§ Task prompt:
Your copy of the data should match it exactly, except that the pictures are gone.

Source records
════════

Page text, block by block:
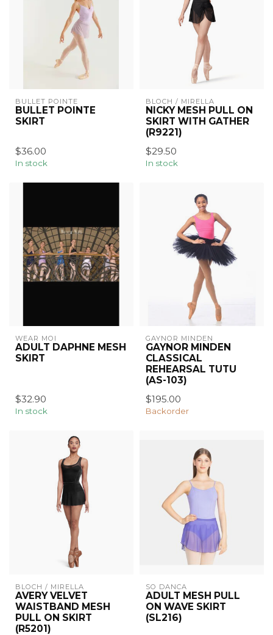
BULLET POINTE
BULLET POINTE
SKIRT
$36.00
In stock
BLOCH / MIRELLA
NICKY MESH PULL ON
SKIRT WITH GATHER
(R9221)
$29.50
In stock
WEAR MOI
ADULT DAPHNE MESH
SKIRT
$32.90
In stock
GAYNOR MINDEN
GAYNOR MINDEN
CLASSICAL
REHEARSAL TUTU
(AS-103)
$195.00
Backorder
BLOCH / MIRELLA
AVERY VELVET
WAISTBAND MESH
PULL ON SKIRT
(R5201)
SO DANCA
ADULT MESH PULL
ON WAVE SKIRT
(SL216)
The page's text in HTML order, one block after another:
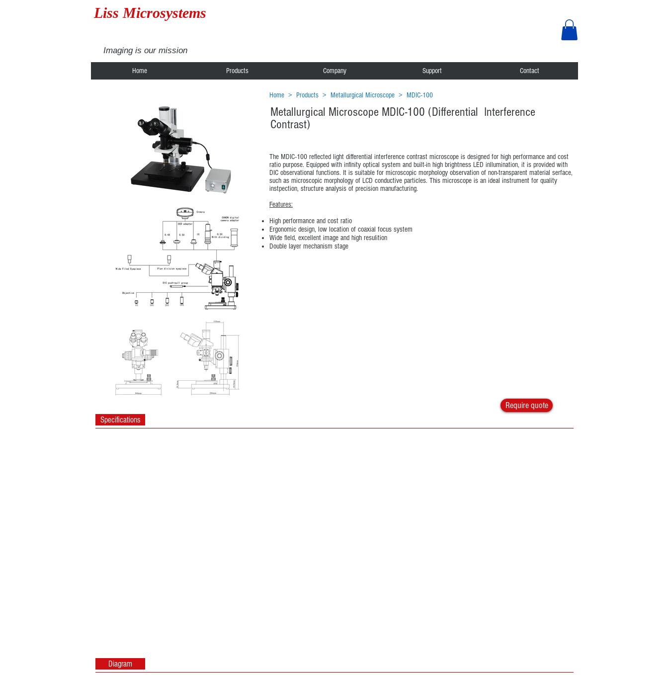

════════

§ Task answer:
Page text, block by block:
BULLET POINTE
BULLET POINTE
SKIRT
$36.00
In stock
BLOCH / MIRELLA
NICKY MESH PULL ON
SKIRT WITH GATHER
(R9221)
$29.50
In stock
WEAR MOI
ADULT DAPHNE MESH
SKIRT
$32.90
In stock
GAYNOR MINDEN
GAYNOR MINDEN
CLASSICAL
REHEARSAL TUTU
(AS-103)
$195.00
Backorder
BLOCH / MIRELLA
AVERY VELVET
WAISTBAND MESH
PULL ON SKIRT
(R5201)
SO DANCA
ADULT MESH PULL
ON WAVE SKIRT
(SL216)
The page's text in HTML order, one block after another:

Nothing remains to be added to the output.